# Help -please



## pat3612 (Jan 29, 2008)

My female that I trapped still has not spit the fry its been a week should I be concerned . She is a tank of her own. Shes a Melanochromis Auratus think thats the name. Thanks Pat


----------



## desjardo (Aug 30, 2008)

http://www.cichlid-forum.com/articles/stripping_fry.php

Try this if your worried...


----------



## sawman88 (Sep 29, 2008)

Alot of fish have lost the natural instinct to release their fry. so stripping is a necessaity. also In the wild the mother fish will realease them so she can eat and the fry can eat as well but this doesnt seem to be the case so as that link says your going to have to strp them. i strip fish all the time the more you do it the less they seem to care. i personally dont see anything inhumane about it.


----------



## Riceburner (Mar 14, 2008)

I used to separate her into the fry tank and gently use my fingernail to pry her lower jaw open and let the fry out...under water as much as possible.
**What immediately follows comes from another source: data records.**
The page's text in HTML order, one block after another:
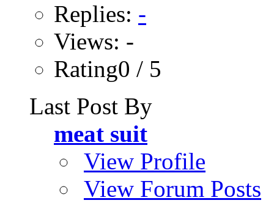
Replies: -
Views: -
Rating0 / 5
Last Post By
meat suit
View Profile
View Forum Posts

Holding her with one hand either in the net or if she is not splashing around with my bare hand.


----------



## pat3612 (Jan 29, 2008)

Thanks guys for your help Ill leave her for another week and then strip her if I have to. I dont want to strip her too early.


----------



## Patrick (Dec 1, 2008)

I always let the female hold full term the first time. This serves the purpose of knowing if the female is a good mother or not, and also allows me to maintain records of how long different species brood. I remove the female from the breeding tank usually 5-10 days after the spawn. After she have released the fry for the first time I let her stay in the fry tank for 2-4 days to recover and eat.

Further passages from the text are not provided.